AIM OF THE TASK
Print exactly the lines that run from the opening line of the material through the line with "passed to the command.", and nothing else, leaving out pictures.

THE DATA
╭──

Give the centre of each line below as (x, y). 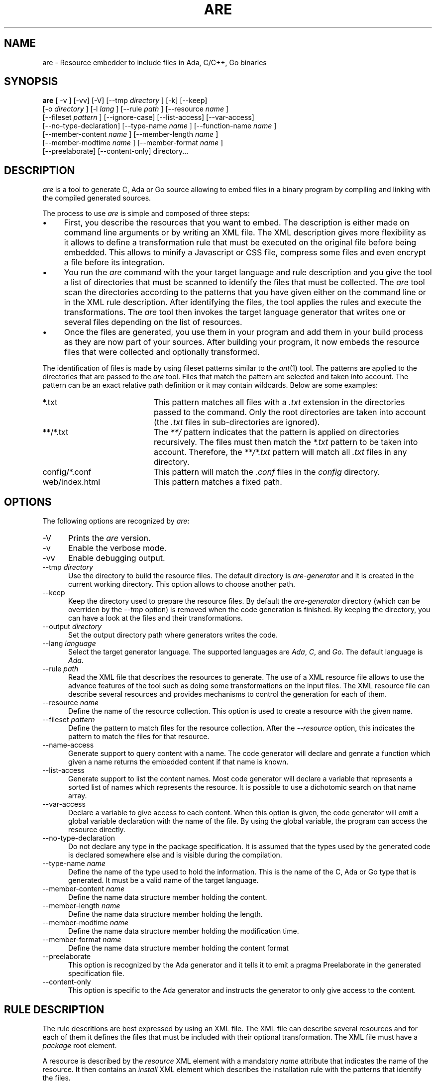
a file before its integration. (114, 263)
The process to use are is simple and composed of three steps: (146, 214)
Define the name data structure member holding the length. (165, 914)
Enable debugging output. (116, 558)
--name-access (68, 745)
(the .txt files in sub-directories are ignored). (237, 422)
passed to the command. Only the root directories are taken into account (290, 412)
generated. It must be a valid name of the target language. (163, 880)
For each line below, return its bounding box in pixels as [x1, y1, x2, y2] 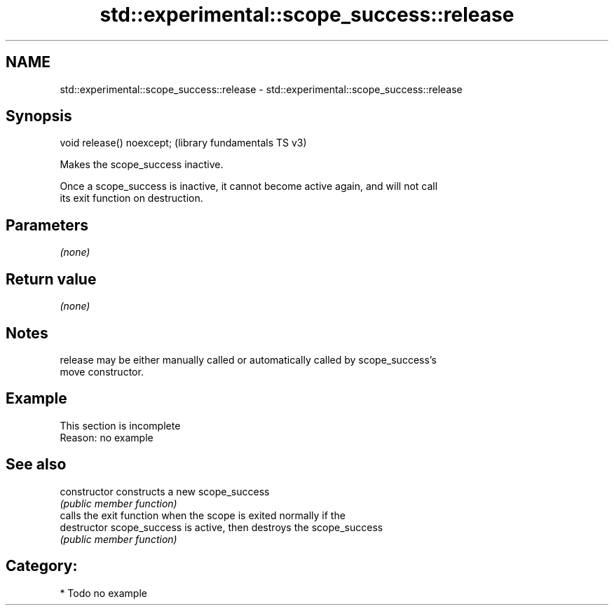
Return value [6, 270, 97, 288]
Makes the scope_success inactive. [60, 158, 224, 171]
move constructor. [60, 365, 144, 378]
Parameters [6, 216, 88, 234]
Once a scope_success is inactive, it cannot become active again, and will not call [60, 180, 438, 193]
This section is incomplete [60, 419, 181, 432]
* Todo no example [60, 586, 147, 599]
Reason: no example [60, 431, 153, 444]
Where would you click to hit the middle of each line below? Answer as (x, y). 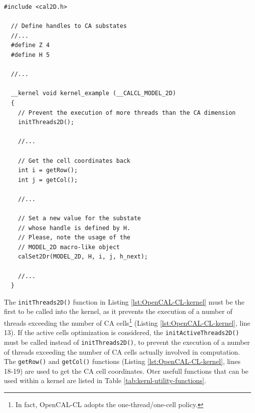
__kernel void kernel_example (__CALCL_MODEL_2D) (93, 93)
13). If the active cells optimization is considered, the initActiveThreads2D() (122, 332)
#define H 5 (30, 55)
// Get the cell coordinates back (74, 161)
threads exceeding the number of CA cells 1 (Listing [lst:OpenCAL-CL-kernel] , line (127, 322)
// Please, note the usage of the (74, 238)
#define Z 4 (30, 45)
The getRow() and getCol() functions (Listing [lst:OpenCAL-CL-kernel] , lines (122, 361)
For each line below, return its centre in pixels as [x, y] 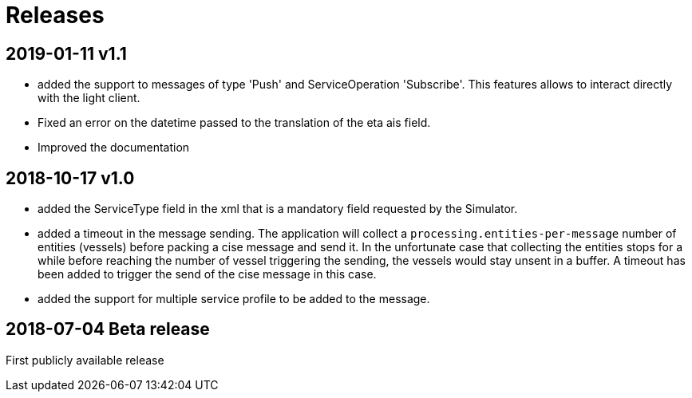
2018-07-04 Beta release [108, 329]
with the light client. [89, 98]
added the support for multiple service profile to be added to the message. [234, 299]
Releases [55, 15]
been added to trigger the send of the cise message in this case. [207, 274]
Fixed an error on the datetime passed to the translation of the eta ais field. [234, 123]
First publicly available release [85, 360]
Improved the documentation [114, 148]
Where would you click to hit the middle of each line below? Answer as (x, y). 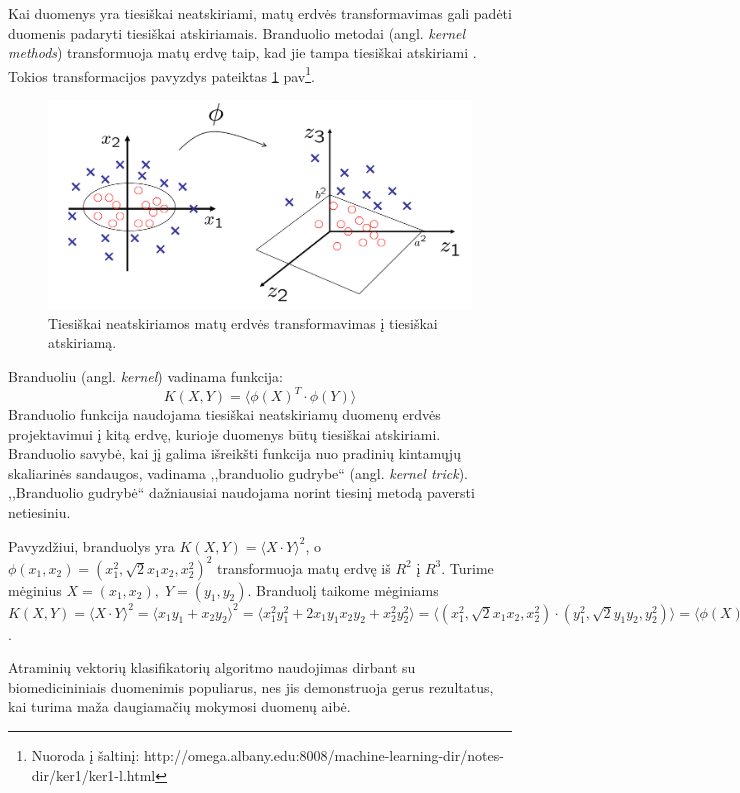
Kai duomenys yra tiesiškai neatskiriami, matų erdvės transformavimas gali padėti (260, 13)
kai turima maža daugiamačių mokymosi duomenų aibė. (179, 706)
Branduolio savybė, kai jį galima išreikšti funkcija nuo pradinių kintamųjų (234, 453)
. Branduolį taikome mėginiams (343, 589)
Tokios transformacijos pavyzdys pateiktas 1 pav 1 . (161, 74)
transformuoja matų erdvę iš (304, 567)
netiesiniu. (39, 511)
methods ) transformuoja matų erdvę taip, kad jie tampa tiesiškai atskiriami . (242, 52)
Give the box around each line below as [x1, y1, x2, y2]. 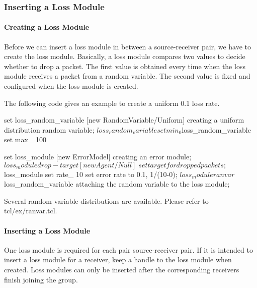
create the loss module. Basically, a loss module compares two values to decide [4, 51, 245, 62]
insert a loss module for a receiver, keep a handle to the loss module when [4, 254, 232, 265]
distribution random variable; [4, 124, 95, 135]
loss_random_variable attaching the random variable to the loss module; [4, 179, 230, 189]
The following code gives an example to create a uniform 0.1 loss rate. [4, 97, 220, 108]
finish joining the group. [4, 274, 78, 284]
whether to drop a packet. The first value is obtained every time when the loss [4, 61, 245, 71]
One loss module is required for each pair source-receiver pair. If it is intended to [4, 244, 253, 255]
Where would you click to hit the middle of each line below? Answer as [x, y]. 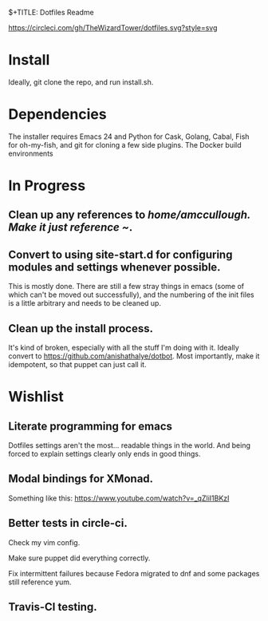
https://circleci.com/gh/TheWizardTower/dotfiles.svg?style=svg [113, 28]
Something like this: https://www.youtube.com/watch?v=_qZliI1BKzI [119, 498]
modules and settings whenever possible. [114, 267]
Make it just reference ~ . [71, 227]
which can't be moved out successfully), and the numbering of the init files [131, 295]
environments [31, 153]
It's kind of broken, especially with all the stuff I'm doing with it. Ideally [124, 348]
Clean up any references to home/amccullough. [130, 215]
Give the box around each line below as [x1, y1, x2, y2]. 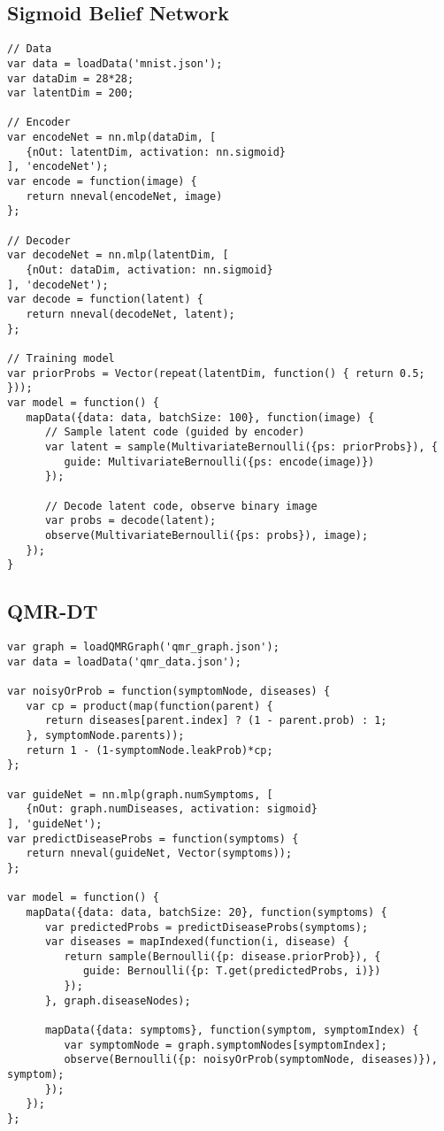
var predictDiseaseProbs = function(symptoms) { [7, 832, 299, 845]
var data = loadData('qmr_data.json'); [7, 655, 241, 668]
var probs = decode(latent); [44, 514, 217, 527]
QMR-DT [7, 597, 98, 625]
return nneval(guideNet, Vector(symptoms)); [26, 847, 293, 860]
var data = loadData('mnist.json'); [7, 57, 223, 70]
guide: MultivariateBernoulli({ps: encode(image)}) [64, 455, 375, 468]
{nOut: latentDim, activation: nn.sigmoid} [26, 145, 286, 158]
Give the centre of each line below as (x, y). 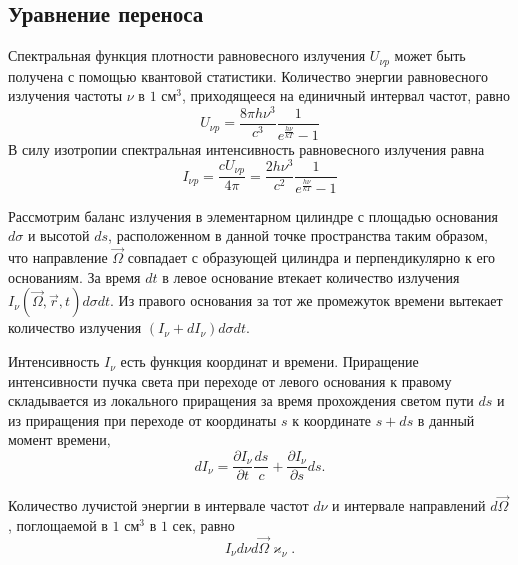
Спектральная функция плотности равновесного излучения (187, 55)
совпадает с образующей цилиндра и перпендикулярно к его (311, 257)
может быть (430, 55)
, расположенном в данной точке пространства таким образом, (298, 235)
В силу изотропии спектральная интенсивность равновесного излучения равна (246, 148)
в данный (446, 419)
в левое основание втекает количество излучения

╰──

ANSWER FOR THE TASK
Give the centre of each line below as (x, y). 
a file before its integration. (114, 263)
The process to use are is simple and composed of three steps: (146, 214)
Define the name data structure member holding the length. (165, 914)
Enable debugging output. (116, 558)
--name-access (68, 745)
(the .txt files in sub-directories are ignored). (237, 422)
passed to the command. Only the root directories are taken into account (290, 412)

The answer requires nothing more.